De afgelopen weken is mij meermaals gevraagd waarom onze fractie ermee ingestemd heeft dat huurders mee gaan betalen aan de rioolheffing. Van GroenLinks had men dit niet verwacht. Daarom wil ik het uitleggen.

De rioolheffing bestaat sinds dit jaar, met onze steun, uit een vast en een flexibel deel. Het vaste deel dekt alle vaste kosten, zoals personeel, beleid en ontwikkeling. Deze worden op één hoop gegooid en gedeeld door het aantal gebruikers. Het flexibele deel dekt kosten die afhankelijk zijn van de mate van het gebruik van het riool. Huishoudens worden hiervoor aangeslagen op basis van het waterverbruik. Terecht, vindt GroenLinks, want ‘de gebruiker betaalt’. Het meeste water wordt immers weer als vuilwater afgevoerd door het riool.

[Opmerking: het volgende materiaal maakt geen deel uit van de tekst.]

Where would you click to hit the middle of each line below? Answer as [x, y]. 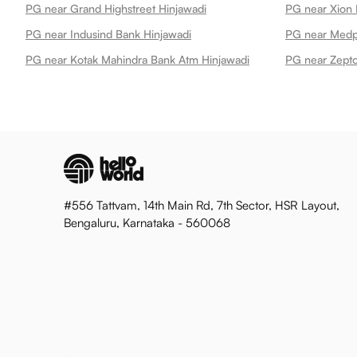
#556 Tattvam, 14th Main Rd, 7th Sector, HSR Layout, [202, 205]
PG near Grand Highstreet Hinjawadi [116, 8]
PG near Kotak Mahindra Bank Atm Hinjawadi [137, 59]
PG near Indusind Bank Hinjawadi [108, 34]
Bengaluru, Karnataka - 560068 [147, 223]
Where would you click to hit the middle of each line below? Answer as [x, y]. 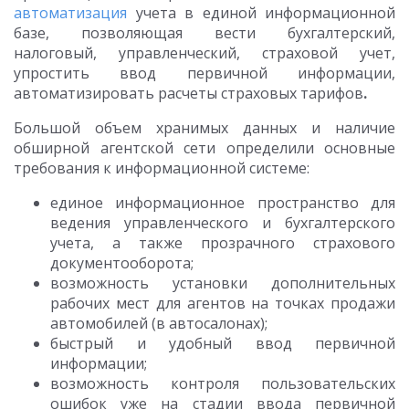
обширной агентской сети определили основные [204, 148]
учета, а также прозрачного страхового [223, 243]
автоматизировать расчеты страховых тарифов [189, 93]
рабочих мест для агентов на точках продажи [223, 303]
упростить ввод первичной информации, [204, 73]
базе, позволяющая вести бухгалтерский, [204, 33]
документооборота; [122, 263]
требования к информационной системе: [162, 168]
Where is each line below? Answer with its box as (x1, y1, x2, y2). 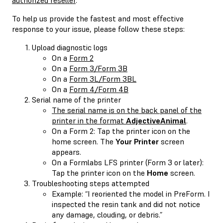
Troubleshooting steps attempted (32, 178, 149, 188)
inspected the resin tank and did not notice (52, 199, 200, 209)
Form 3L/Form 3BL (69, 73, 136, 84)
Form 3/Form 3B (69, 63, 127, 73)
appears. (52, 146, 81, 157)
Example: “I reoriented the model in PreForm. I (52, 188, 210, 199)
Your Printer (115, 136, 159, 146)
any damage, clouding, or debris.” (52, 209, 162, 220)
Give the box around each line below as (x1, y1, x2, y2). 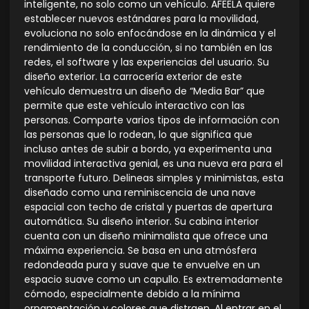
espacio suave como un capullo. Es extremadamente (24, 272, 283, 286)
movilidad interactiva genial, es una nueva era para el (24, 156, 283, 170)
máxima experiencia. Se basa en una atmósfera (24, 243, 257, 257)
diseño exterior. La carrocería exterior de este (24, 69, 242, 83)
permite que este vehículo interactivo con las (24, 98, 245, 112)
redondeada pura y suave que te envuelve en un (24, 257, 260, 272)
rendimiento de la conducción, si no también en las (24, 40, 272, 54)
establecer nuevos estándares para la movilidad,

Tot dit jaar betaalden huurders geen rioolheffing. Althans, dat dachten zij. Het vaste en flexibele deel werd, net als nu, betaald door de woningstichting of huiseigenaar. Maar dit jaar worden huurders ‘opeens’ aangeslagen voor het flexibele deel, zo hoor ik. In deze gedachtegang wordt vergeten dat vroeger de flexibele heffing ook al betaald werd door de huurders. Immers, de enige inkomsten van een woningstichting zijn de huren. Dus de heffing zat in de exploitatie van de woningstichting, maar was niet in de huur terug te zien. Nu wel, waardoor het helder wordt dat iedere burger die gebruik maakt van deze voorziening, huurder en eigenaar, meebetaalt. Ik vind dit redelijk, rechtvaardig en duidelijk. Samen dragen we de lasten, waarbij mensen met een kleine beurs vrijstelling kunnen krijgen. Het mooie van deze manier van heffen is dat het stimuleert op het watergebruik te letten: wie meer gebruikt, betaalt meer en omgekeerd.